At the quarter-final stage, Poborský provided two more assists as the Czech side defeated Denmark 3–0, with all of the goals coming in the second half. In the 49th minute, Jan Koller converted his corner, scoring the first goal. In the 63rd minute, a Poborský through ball found Milan Baroš, who doubled their team's advantage. Baroš later scored his second goal of the match. In the semi-finals, Czechia played against Greece; the game was Poborský's 99th for his national team. Although Poborský created two chances, the Czech Republic failed to score and lost the match after defender Traianos Dellas scored a silver goal for Greece in extra time.

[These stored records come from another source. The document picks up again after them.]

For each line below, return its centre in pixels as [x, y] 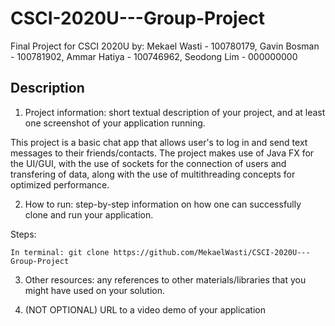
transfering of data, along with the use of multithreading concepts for [153, 174]
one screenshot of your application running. [115, 123]
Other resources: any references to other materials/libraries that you [165, 279]
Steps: [23, 234]
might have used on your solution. [95, 290]
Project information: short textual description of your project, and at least [175, 112]
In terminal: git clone [60, 252]
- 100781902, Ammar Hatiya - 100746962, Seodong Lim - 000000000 [154, 56]
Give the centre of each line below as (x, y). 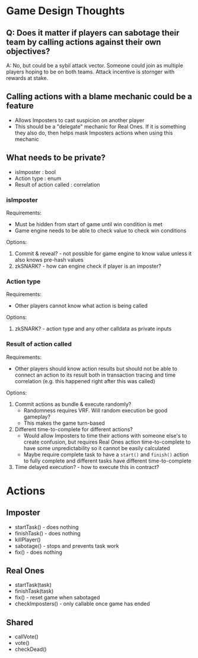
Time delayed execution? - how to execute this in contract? (87, 467)
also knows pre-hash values (49, 259)
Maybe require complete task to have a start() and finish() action (106, 454)
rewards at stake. (27, 78)
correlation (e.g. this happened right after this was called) (85, 381)
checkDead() (31, 649)
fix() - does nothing (38, 552)
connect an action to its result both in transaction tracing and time (95, 375)
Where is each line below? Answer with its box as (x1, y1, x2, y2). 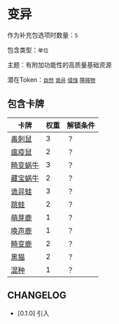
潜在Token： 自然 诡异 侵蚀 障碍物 (7, 75, 96, 84)
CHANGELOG (7, 290, 66, 302)
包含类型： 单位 (7, 45, 49, 54)
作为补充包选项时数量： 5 (7, 31, 78, 39)
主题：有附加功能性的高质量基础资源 (7, 60, 112, 69)
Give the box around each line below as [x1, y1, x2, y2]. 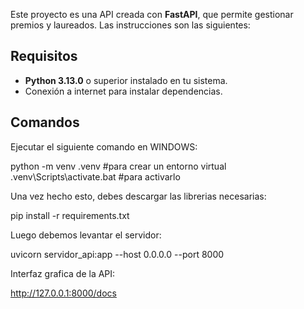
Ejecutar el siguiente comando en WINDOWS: [10, 140, 198, 153]
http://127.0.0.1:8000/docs [10, 287, 117, 299]
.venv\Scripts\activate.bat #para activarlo [10, 170, 181, 183]
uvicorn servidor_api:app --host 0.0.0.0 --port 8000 [10, 248, 225, 260]
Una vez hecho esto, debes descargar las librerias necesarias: [10, 190, 267, 202]
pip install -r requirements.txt [10, 209, 130, 221]
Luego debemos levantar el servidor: [10, 229, 162, 241]
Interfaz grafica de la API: [10, 267, 116, 279]
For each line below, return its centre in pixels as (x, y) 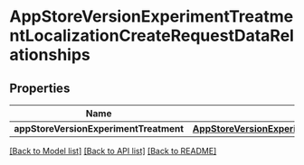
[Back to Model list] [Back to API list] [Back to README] (113, 151)
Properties (40, 88)
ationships (50, 55)
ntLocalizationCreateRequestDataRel (152, 36)
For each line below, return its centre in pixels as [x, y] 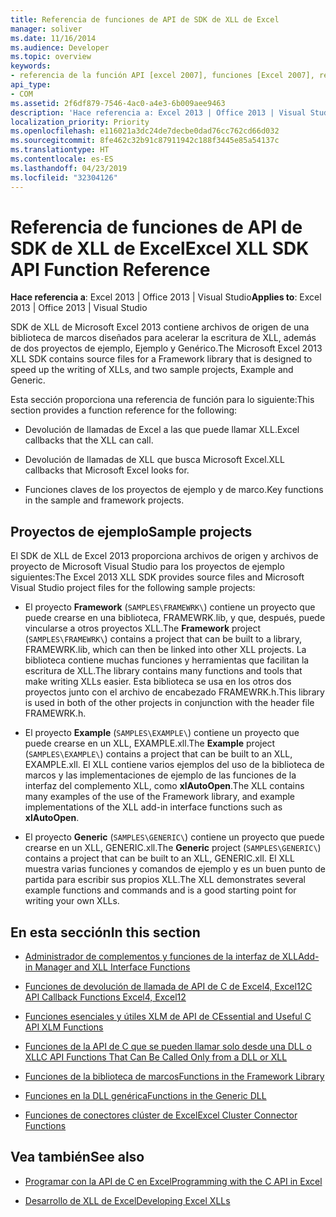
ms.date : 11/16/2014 [53, 38]
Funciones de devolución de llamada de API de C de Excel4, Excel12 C [168, 987]
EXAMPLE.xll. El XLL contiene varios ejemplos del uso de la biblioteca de [174, 765]
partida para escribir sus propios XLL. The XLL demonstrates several [165, 880]
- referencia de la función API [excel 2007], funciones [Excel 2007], [162, 76]
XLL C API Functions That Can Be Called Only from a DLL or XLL [156, 1057]
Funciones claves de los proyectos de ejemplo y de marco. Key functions [174, 490]
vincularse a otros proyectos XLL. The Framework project [143, 628]
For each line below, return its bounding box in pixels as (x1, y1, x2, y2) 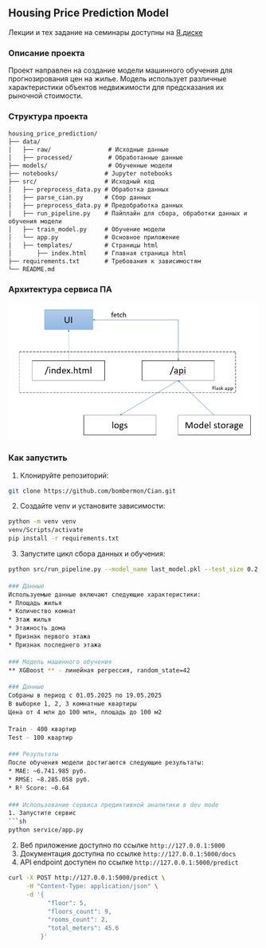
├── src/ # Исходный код (8, 178, 155, 186)
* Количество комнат (8, 608, 77, 616)
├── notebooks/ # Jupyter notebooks (8, 170, 173, 178)
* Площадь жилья (8, 599, 62, 607)
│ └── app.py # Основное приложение (8, 234, 180, 242)
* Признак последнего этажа (8, 641, 102, 649)
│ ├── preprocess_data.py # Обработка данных (8, 186, 170, 194)
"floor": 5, (47, 899, 88, 907)
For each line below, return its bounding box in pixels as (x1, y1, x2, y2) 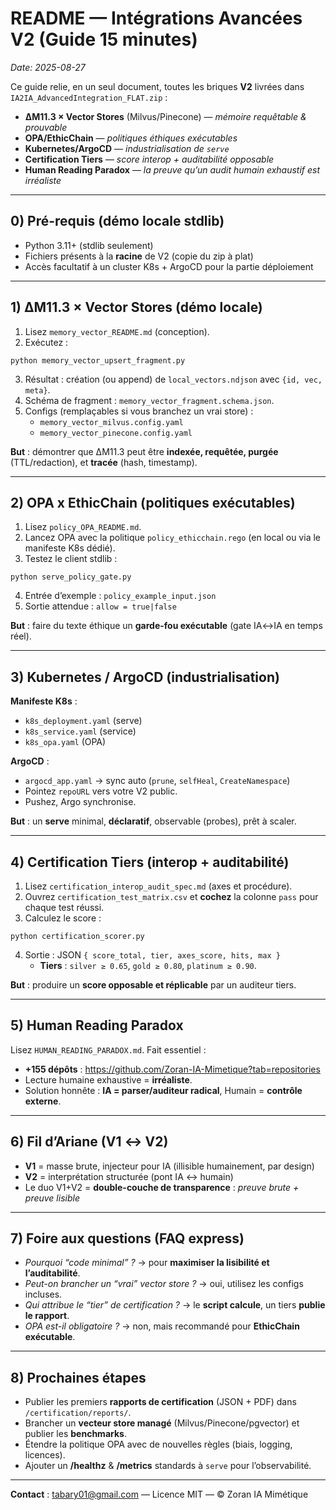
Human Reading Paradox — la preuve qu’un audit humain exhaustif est (24, 163, 321, 176)
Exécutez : (24, 336, 69, 348)
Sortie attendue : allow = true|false (24, 600, 177, 612)
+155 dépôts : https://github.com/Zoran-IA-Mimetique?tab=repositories (24, 1063, 321, 1075)
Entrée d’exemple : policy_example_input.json (24, 590, 217, 602)
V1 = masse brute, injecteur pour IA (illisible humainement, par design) (24, 1160, 315, 1172)
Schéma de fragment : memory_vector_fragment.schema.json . (24, 394, 275, 406)
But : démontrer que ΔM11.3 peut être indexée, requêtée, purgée (10, 445, 279, 457)

=== Other international matches===
Poborský was included in the Czech national squad for the 1997 FIFA Confederations Cup and 2006 World Cup. Following the 2006 World Cup, he announced his retirement from international football, having scored eight goals and made 118 appearances for his national team, a record at the time.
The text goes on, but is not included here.